THERE's one really mean-spirited crazy woman in the neighborhood, all decked out like a frantic church-goer in crosses and crucifixes who loves to rifle through our free box and who, unconscious of her own actions, loves to verbally abuse people but ends every tirade with the website of the evangelical organization that she somehow supports: holylove.org.
SHE came in the store today because it was pissing rain so we haul the free box in. I have to say she emanates a pathetic, angry negativity that at once I want to make go away while at the same time I abhor the conditions that made her so crazy and angry in the first place. Within five minutes she had suggested to a young girl in line she read a book about rape, because "that's what this world has in store for her", and ended this, of course, with the almost ironic tag: "holylove.org."
AND then I saw a two year girl in the rain, on her knees, bawling and choking on tears for almost twenty minutes while the woman she was with, also sobbing, tried to make her calm down. She didn't calm down; she wailed and railed and everybody looked and commented and the rain came down and my stomach knotted up from something sour I hate earlier in the day.
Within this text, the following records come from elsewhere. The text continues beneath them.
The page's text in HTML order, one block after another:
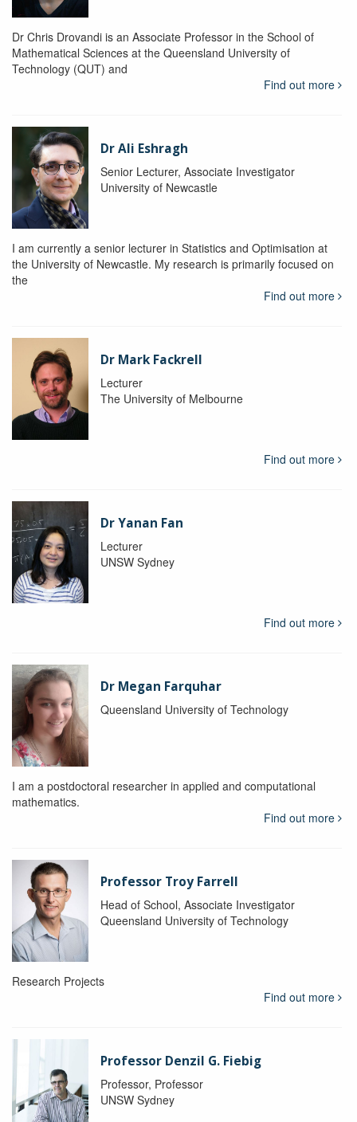
Dr Chris Drovandi is an Associate Professor in the School of
Mathematical Sciences at the Queensland University of
Technology (QUT) and
Find out more
Dr Ali Eshragh
Senior Lecturer, Associate Investigator
University of Newcastle
I am currently a senior lecturer in Statistics and Optimisation at
the University of Newcastle. My research is primarily focused on
the
Find out more
Dr Mark Fackrell
Lecturer
The University of Melbourne
Find out more
Dr Yanan Fan
Lecturer
UNSW Sydney
Find out more
Dr Megan Farquhar
Queensland University of Technology
I am a postdoctoral researcher in applied and computational
mathematics.
Find out more
Professor Troy Farrell
Head of School, Associate Investigator
Queensland University of Technology
Research Projects
Find out more
Professor Denzil G. Fiebig
Professor, Professor
UNSW Sydney
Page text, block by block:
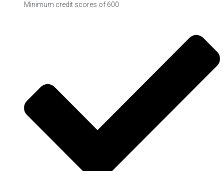
Minimum credit scores of 600

AND the plaza in Warsaw where all the Polish citizens gathered to mourn the deaths of their leaders looked like something out of a dream.
I listen to "minimalists" a lot lately, people like Arvo Part and Gorecki (sic) -- so-called "sacred minimalists" -- a harrowing backdrop of choral repetition is good for words to come up, makes the moment swell like a funeral march, or the slap of water against a sad, old cliff.
I feel caught in a web of trying, caught and flailing and haggling with my own motives, and remembering only one alibi which I would prefer to keep secret. An alibi I can hoist up when all goes sour and grim, and say: at least this makes the days digestible.